GIVEN DATA START

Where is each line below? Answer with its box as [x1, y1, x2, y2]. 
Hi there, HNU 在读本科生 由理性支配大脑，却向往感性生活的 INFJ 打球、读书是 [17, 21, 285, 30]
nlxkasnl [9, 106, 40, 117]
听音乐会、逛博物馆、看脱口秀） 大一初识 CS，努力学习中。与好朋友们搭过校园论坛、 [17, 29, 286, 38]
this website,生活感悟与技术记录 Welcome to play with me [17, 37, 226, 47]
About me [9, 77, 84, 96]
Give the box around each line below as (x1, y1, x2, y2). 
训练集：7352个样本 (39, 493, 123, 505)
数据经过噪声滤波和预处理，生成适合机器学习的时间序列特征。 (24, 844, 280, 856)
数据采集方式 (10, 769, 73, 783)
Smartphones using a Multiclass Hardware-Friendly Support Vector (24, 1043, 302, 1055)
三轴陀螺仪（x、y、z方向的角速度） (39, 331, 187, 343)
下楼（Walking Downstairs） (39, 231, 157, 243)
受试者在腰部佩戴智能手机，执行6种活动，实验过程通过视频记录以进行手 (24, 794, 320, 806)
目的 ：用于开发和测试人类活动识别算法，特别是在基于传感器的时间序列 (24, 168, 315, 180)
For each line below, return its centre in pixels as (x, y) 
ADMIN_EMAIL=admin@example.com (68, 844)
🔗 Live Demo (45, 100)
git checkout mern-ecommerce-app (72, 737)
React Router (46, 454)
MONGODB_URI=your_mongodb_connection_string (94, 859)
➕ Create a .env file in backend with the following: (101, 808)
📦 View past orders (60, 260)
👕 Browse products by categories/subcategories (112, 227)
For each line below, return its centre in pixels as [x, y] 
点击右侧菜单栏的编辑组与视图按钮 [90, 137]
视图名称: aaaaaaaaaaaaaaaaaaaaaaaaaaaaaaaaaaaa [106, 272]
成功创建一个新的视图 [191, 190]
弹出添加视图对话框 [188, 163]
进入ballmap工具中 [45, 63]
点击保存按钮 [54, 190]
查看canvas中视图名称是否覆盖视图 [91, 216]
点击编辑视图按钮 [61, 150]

GIVEN DATA END

INSTRUCTIONS FOR THE TASK: Find the line with "听音乐会、逛博物馆、看脱口秀） 大一初识 CS，努力学习中。与好朋友们搭过校园论坛、" in the material above. Reproduce it and each line after it up to and including the line with "categories/subcategories (112, 227)".

FINISHED TASK:
听音乐会、逛博物馆、看脱口秀） 大一初识 CS，努力学习中。与好朋友们搭过校园论坛、 [17, 29, 286, 38]
this website,生活感悟与技术记录 Welcome to play with me [17, 37, 226, 47]
About me [9, 77, 84, 96]
Give the box around each line below as (x1, y1, x2, y2). 
训练集：7352个样本 (39, 493, 123, 505)
数据经过噪声滤波和预处理，生成适合机器学习的时间序列特征。 (24, 844, 280, 856)
数据采集方式 (10, 769, 73, 783)
Smartphones using a Multiclass Hardware-Friendly Support Vector (24, 1043, 302, 1055)
三轴陀螺仪（x、y、z方向的角速度） (39, 331, 187, 343)
下楼（Walking Downstairs） (39, 231, 157, 243)
受试者在腰部佩戴智能手机，执行6种活动，实验过程通过视频记录以进行手 (24, 794, 320, 806)
目的 ：用于开发和测试人类活动识别算法，特别是在基于传感器的时间序列 (24, 168, 315, 180)
For each line below, return its centre in pixels as (x, y) 
ADMIN_EMAIL=admin@example.com (68, 844)
🔗 Live Demo (45, 100)
git checkout mern-ecommerce-app (72, 737)
React Router (46, 454)
MONGODB_URI=your_mongodb_connection_string (94, 859)
➕ Create a .env file in backend with the following: (101, 808)
📦 View past orders (60, 260)
👕 Browse products by categories/subcategories (112, 227)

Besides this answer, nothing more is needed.